Wow, I remember him from back then.

Weird thing is, I didn’t realize that was Louis CK. He looks so different, I remember the routines, but I didn’t realize that was him. He has improved, but I still find him funny back then.

Exactly what I thought. Holding up those pictures side-by-side, I never would have guessed it was the same guy.

Physically, it’s a simple matter of a guy going from being thin and having hair to being fat and losing the hair. If the last time you saw an acquitance (not a close friend) was in college when he was young and looking good and then you saw him 20 years later when he had gone to pot, you probably wouldn’t recognize him. He looks radically different because he changed a lot physically. There’s not much more to it than that.

Personality-wise, I think the quotation is spot-on. I was going to say the same thing until I saw that quote. For the longest time, he had nothing to say as a comedian. He said funny stuff sometimes, but a lot of the time it was funny mainly because of his dexterity with profanity and the fact that he was willing to say things that other people were afraid to say. Then he had kids and he realized something that really resonated with people - having kids sucks. He started telling stories about his kids (most of the stories about his kids are based on real events) and people responded. He finally had something to say and he started enjoying himself on stage and that’s why there was such a big shift in his personality.

No, I don’t think it’s that simple. There are a lot of comedians I remember from that era that I recognize immediately, even though I haven’t seen an image of him in years. Not true of Louis C.K.

You want to have a WTF moment, go find an early clip of Jake Johannson. From then to now is truly bizarro land. He sounds exactly the same, and his delivery is still unique, but he truly looks like a different human being.

I agree that this same thing happened to Louie. He rolled into middle age with a pot belly, thinning hair, and he had actually lived life with a wife and kids. That sucked some of the life out of him, and he had more to draw from.

Damn I thought that joke about God re-using extras in the movie of your life was my joke. I realize now I probably stole it from him without even knowing that I did it or who he was.
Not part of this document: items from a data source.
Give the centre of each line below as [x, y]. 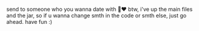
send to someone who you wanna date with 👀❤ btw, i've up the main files [99, 9]
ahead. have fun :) [29, 22]
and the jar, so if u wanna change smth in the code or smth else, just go [96, 15]
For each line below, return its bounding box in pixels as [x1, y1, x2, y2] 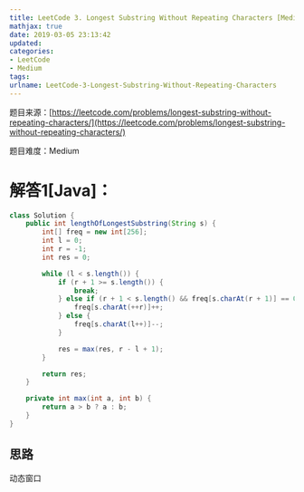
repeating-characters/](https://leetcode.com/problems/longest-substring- [9, 117, 286, 128]
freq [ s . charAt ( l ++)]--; [73, 320, 165, 329]
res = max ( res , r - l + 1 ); [57, 344, 165, 353]
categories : [9, 47, 54, 56]
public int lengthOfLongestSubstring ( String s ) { [25, 219, 217, 228]
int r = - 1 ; [42, 245, 88, 254]
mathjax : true [9, 22, 63, 31]
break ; [73, 286, 100, 295]
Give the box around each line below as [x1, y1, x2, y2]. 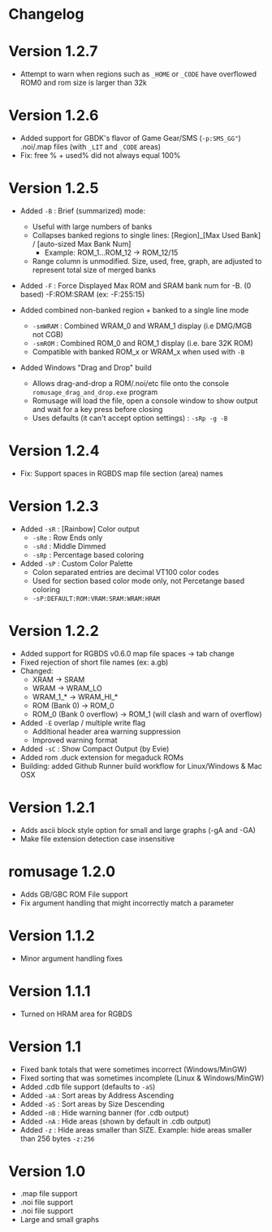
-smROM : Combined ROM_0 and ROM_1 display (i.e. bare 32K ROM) [32, 339, 253, 348]
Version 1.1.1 [8, 982, 91, 1000]
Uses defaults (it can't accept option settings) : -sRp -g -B [32, 413, 228, 423]
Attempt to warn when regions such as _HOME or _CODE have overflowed [19, 69, 257, 79]
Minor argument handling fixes [19, 954, 123, 963]
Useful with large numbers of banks [32, 221, 153, 231]
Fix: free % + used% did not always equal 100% [19, 151, 181, 160]
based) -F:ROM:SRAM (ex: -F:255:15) [19, 290, 145, 299]
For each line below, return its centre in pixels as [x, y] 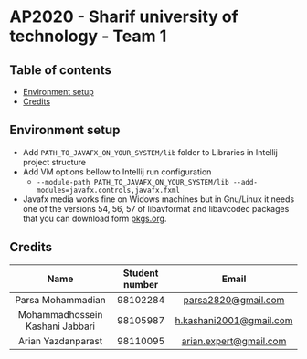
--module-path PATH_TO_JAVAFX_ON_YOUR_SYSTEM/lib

He does look really different then and now, but once you tell me, I can see it’s the same person.

The funny thing is his delivery really hasn’t changed between then and now. It’s just that the material changed and became a lot more pointed and relevant.
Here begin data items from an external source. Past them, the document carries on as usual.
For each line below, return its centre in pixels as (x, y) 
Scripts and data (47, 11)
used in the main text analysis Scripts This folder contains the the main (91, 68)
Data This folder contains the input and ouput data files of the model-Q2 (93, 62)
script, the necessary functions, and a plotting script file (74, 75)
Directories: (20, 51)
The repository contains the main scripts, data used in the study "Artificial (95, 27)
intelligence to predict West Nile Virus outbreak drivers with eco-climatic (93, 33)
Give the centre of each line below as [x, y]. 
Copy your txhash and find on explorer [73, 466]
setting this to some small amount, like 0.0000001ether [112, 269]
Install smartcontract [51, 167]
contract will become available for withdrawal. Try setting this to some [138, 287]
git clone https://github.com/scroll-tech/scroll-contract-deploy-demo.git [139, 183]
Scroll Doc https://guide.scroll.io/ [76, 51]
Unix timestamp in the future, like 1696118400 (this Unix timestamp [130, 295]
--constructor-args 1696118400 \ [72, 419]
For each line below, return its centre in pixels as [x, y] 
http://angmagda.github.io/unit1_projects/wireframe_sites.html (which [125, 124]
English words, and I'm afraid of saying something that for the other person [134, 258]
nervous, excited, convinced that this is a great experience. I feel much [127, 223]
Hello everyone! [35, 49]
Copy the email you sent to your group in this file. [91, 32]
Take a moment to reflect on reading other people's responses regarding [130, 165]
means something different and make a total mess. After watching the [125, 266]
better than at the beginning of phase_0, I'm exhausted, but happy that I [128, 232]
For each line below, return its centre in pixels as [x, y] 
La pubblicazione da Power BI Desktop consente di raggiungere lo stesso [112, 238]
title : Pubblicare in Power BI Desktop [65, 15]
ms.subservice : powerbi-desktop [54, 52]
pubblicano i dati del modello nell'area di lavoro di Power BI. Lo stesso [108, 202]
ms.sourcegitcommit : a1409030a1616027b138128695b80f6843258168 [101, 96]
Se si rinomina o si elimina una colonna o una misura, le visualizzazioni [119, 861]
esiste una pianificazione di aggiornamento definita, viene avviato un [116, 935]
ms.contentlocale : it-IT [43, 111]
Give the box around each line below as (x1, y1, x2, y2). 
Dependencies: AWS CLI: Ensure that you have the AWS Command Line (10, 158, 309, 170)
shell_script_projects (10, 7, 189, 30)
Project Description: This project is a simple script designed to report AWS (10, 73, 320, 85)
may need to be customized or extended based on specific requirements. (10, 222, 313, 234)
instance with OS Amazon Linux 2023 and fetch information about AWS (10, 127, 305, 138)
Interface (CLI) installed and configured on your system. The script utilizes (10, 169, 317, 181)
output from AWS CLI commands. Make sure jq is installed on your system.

This video, Louis’s tribute to George Carlin, basically goes over this sudden transformation. He had been doing roughly the same 1 hour act for 15 years. He listened to a thing about George Carlin talking about his process of doing standup, and Carlin said that every year he would write new material for a yearly special and then throw it away. That gave Louis the courage to change his material. Then one night he just decided to say stuff about his family, off the top of his head, and it took off from there.

That video of young Louis CK is striking. It’s his voice, his mannerisms, same timing and basically the same material, but a totally different person.

Acsenray, I had kind of a similar experience with him. All of a sudden everyone around me was talking about this comedian (he came to town, my friends bought tickets as a group, and I turned down the invite!), and I had no idea I was supposed to have heard of him, or especially that he was supposed to be hugely influential on other comedians. I guess he was, but I’ve really only become aware of his name in the last couple of years.

Oddly enough though, that person is obviously Louis, but a totally different Louis. Earth-2 Louis. The Louis Not Taken.

Not that he’d get this high-falutin about it of course.

You’re noticing his personality more because his current material comes from his inner soul. Unlike his old act with absurdist humor, his new stuff is what a real person would say, which is how you get a real personality on stage.

As for his influence on comedians, he was one of the writers for the Conan O’Brien show when it first started out. He was more famous for that in the 90’s than anything else he did as a comedian.